Júlia de Atouguia da França Neto (Funchal, Ilha da Madeira, 1825 - São Pedro, Funchal 14 de Maio de 1903[1][2]) foi uma cantora lirica portuguesa.

Biografia[editar | editar código-fonte]

Nasceu no Funchal cerca de 1825, sendo a primeira filha de Jaime de França Neto e D. Carolina Engrácia da Cunha Telo. A sua mãe era filha ilegitima do segundo conde da Cunha, D. Jose Vasques Álvares da Cunha, neta de D. Pedro Álvares da Cunha Governador Geral da Madeira, e sobrinha-neta do renomado diplomata D. Luis da Cunha. Em 1832, a família saiu da ilha com destino a Itália. Sabe-se que com onze anos de idade costumava frequentar aulas de canto em Roma. A sua família fixou-se em Genebra em 1840 onde frequentou o Conservatório de Genebra nas classes de piano, canto e harmonia. Após um percurso académico premiado ganha, em 1846, nas disciplinas de piano e canto no Conservatório acima referido os seus primeiros prémios. Estreou-se num concerto organizado por Bonoldi com uma ária de Lucia di Lamermoor.[3]

Mudou-se para Paris onde prosseguiu a sua formação com Geraldy, Fiocchi e Caçares, com quem aprendeu a cultura musical espanhola e guitarra, as suas apresentações em diversos salões para classes altas em Paris, entre outros espaços desta cidade, bem como as récitas em Pau e na sociedade filarmónica de Tarbes em 1853 e em 1854 em St-Germain-en-Laye confirmam  junto às críticas elogiosas ao seu conhecimento e o seu estatuto de conceituada e informada intérprete.[3]

On ne peut la considérer comme amateur; la connaissance approfundie de l’art du chant, qu’elle a si complément revélée, la place parmi les artistes de la plus belle école.
 
L’ere Impériale, 25 de Janeiro de 1853, apud VAKSEL, 1868.
Mlle de França Netto a vraiment una voix remarqueble; on trouvera certainement des cantatrices qui

auront un soprano plus délié ou un contralto plus grave; mais on en rencontrera difficilement qui pourront aller aussi loin dans cês deux domaines à la fois.

 
L’Industriel, 17 de Junho de 1854, apud VAKSEL 1868.

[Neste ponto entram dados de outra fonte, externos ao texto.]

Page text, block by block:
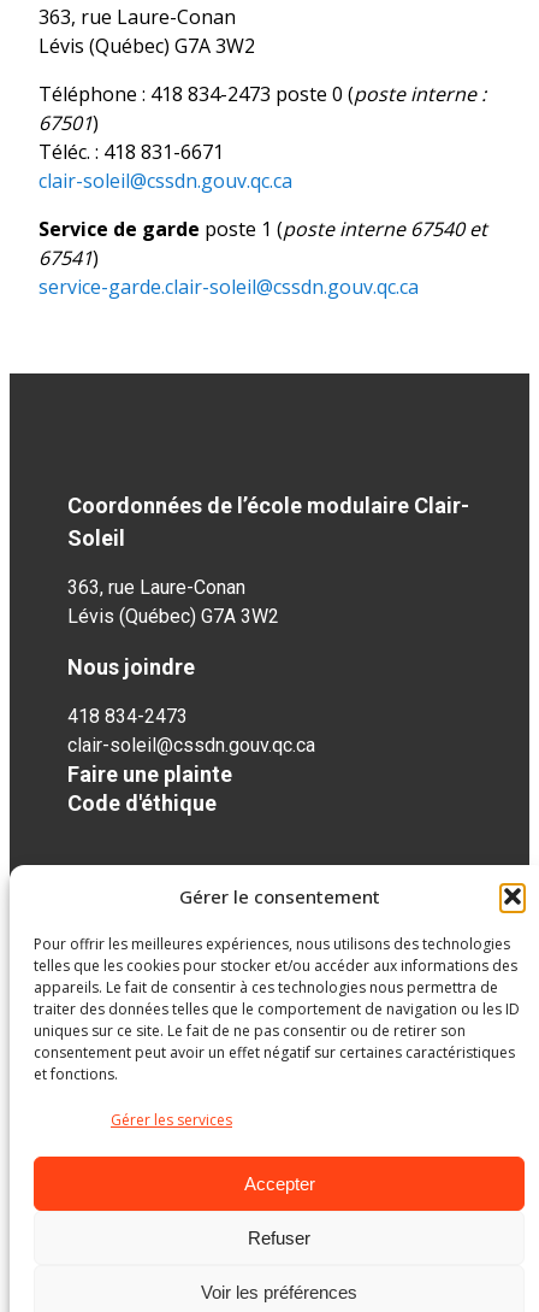
Gérer le consentement
Pour offrir les meilleures expériences, nous utilisons des technologies
telles que les cookies pour stocker et/ou accéder aux informations des
appareils. Le fait de consentir à ces technologies nous permettra de
traiter des données telles que le comportement de navigation ou les ID
uniques sur ce site. Le fait de ne pas consentir ou de retirer son
consentement peut avoir un effet négatif sur certaines caractéristiques
et fonctions.
Gérer les services
Accepter
Refuser
Voir les préférences
363, rue Laure-Conan
Lévis (Québec) G7A 3W2
Téléphone : 418 834-2473 poste 0 (poste interne :
67501)
Téléc. : 418 831-6671
clair-soleil@cssdn.gouv.qc.ca
Service de garde poste 1 (poste interne 67540 et
67541)
service-garde.clair-soleil@cssdn.gouv.qc.ca
Coordonnées de l’école modulaire Clair-
Soleil
363, rue Laure-Conan
Lévis (Québec) G7A 3W2
Nous joindre
418 834-2473
clair-soleil@cssdn.gouv.qc.ca
Faire une plainte
Code d'éthique
Réseaux sociaux
facebook
Ministère de l’Éducation

A entrada desta intérprete na Enciclopédia Luso-Brasileira diz que a família França Neto em data anterior a 1854 foi a Lisboa e residiu no Palácio do Marquês de Sá da Bandeira, São Sebastião da Pedreira, onde a sua família teria uma curta estadia na segunda metade do ano de 1854 lugar onde a apresentação frequente de Júlia em iniciativas musicais de menor fausto do Conde de Farrobo foram onde possivelmente terá conhecido o D. Fernando II.

A volta à Madeira[editar | editar código-fonte]

Júlia voltou à Madeira no mesmo ano e presenciou a miséria devida à crise comercial e agrícola, a condição precária em que os de menor estatuto social se encontravam, foi infortunamente propícia às epidemias de cólera em 1856 e febre-amarela em 1858. Realizou entre 1854 e 1861,cerca de dez concertos de beneficência para suprir as necessidades dos mais pobres e desfavorecidos. Tomou também, parte nos concertos criados com os mesmos fins. Em «Alguns Traços da História da Música na Madeira», Platão de Vaksel descreveu Júlia de França Neto como «glória musical da Madeira e um dos talentos musicais que mais honram Portugal» e «Anjo da Caridade» nome pelo qual a mesma ficou conhecida no seu tempo, fruto das apresentações a préstimo de causas de solidariedade social.

Os concertos Solidários[editar | editar código-fonte]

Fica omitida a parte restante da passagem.